For 3 weeks, China’s stock investors have kept their cool as the
gov dialed back an unprecedented campaign to prop up share
prices. But today, they suddenly decided to head for the exits. While
the Shanghai Composite Index had barely flinched since Nov 6 as
authorities lifted a freeze on IPOs, raised margin
requirements & scrapped an order for securities firms to hold net-long
positions, news of a widening regulatory probe into the brokerage
industry sparked a 5.5% tumble on Fri. While
some of the triggers for the plunge were out of authorities’ hands, a
report showed industrial profits slumped in Oct & 2 companies
said they might not be able to make debt repayments. The slump
illustrates the challenge facing Chinese officials as they seek to wean
the equity market off government support without precipitating another
crash.
That
feat will be made even harder by fresh signs that the economy is
weakening. The earliest economic indicators for Nov show a
deterioration from the previous month, while industrial profits slid 4.6% last month.
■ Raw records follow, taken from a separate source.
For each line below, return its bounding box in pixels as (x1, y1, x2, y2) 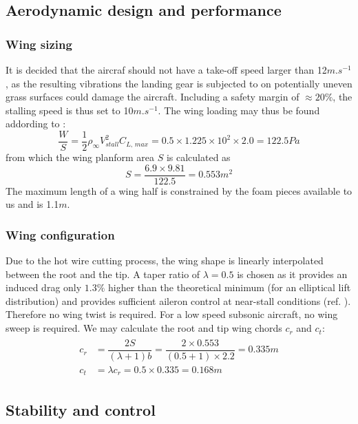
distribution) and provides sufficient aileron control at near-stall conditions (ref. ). (6, 293, 351, 308)
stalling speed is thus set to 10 (6, 103, 134, 117)
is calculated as (166, 150, 231, 165)
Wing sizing (6, 35, 72, 52)
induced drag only (6, 280, 82, 295)
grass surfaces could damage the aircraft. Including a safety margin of (6, 89, 299, 104)
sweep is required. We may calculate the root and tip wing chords (6, 321, 282, 335)
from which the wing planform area (6, 150, 154, 165)

Fri's losses pared the Shanghai
Composite’s gain since its Aug. 26 low to 17. On
Fri, there was little sign that gov-run funds had stepped in
to ease the selloff.
Crowds were thin at US stores & shopping malls in the early hours
of Fri, initial spot checks showed, as shoppers responded to early
Black Friday discounts with a mix of enthusiasm & caution. Many shoppers headed out to stores on Thanksgiving evening, a month
before Christmas, reflecting the new normal in US holiday shopping,
which was traditionally kicked off the next day, Black Friday. In an effort to attract the most eager holiday shoppers & fend off
competition on the internet, retailers have increasingly extended
their holiday deals by opening stores on the evening of Thanksgiving. Shoppers spent more than $1B online,
22% more than last year, between midnight & 5 pm ET on
Thurs, according to the Adobe Digital Index, which tracked 100M visits to 4½K US retail sites. As much as 20% of holiday shopping is expected to be done over
the Thanksgiving weekend this year. The 4-day
shopping burst will help set the tone for the rest of the season,
signaling to retailers whether they need to drop prices or change
promotions.
The Walt Disney (a Dow stock) sports network ESPN saw
a 3.2% fall in subscribers from the previous fiscal year, in a
market where viewers are migrating to newer forms of sports coverage. The number of ESPN subscribers fell to 92M as at Oct 3, from 95M on Sep 27, 2014. CEO Bob Iger said in Aug it was seeing "modest" declines in ESPN subscribers as viewers move to cheaper digital platforms, but was confident of navigating the shifts. The company earlier this month reported higher quarterly profit that beat forecasts as cable networks including ESPN brought in higher advertising revenue & collected more fees from pay TV distributors. Live sports are one of the few types of programming that still draw
massive audiences at one time, making them valuable to advertisers. And
for many customers, sports is the reason they keep their pay TV
subscriptions. The stock slumped 3.95. If you would like to learn more about DIS, click on this link: club.ino.com/trend/analysis/stock/DIS?a_aid=CD3289&a_bid=6ae5b6f7
The China market decline is worth watching, but otherwise there is not a lot happening with very light volume. Markets close after lunch & little movement is expected in the remainder of the trading day.